From the line holding "GGobi dataset to retrieve [7, 180, 151, 199]" to the final line of the entries, set down each line exactly, including both, and nothing more.

# Recorded data:
------------------------

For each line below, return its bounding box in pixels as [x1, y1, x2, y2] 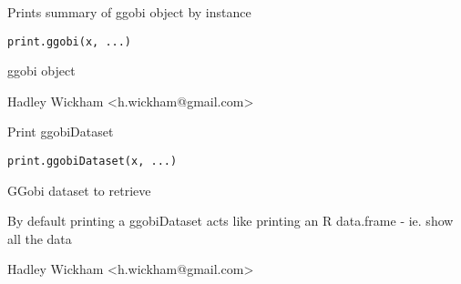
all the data [7, 228, 72, 248]
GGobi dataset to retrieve [7, 180, 151, 199]
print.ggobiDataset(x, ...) [7, 155, 178, 168]
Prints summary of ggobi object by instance [7, 3, 251, 21]
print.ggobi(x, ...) [7, 35, 132, 48]
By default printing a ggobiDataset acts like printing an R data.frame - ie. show [7, 211, 454, 230]

------------------------

# Response area:
GGobi dataset to retrieve [7, 180, 151, 199]
print.ggobiDataset(x, ...) [7, 155, 178, 168]
Prints summary of ggobi object by instance [7, 3, 251, 21]
print.ggobi(x, ...) [7, 35, 132, 48]
By default printing a ggobiDataset acts like printing an R data.frame - ie. show [7, 211, 454, 230]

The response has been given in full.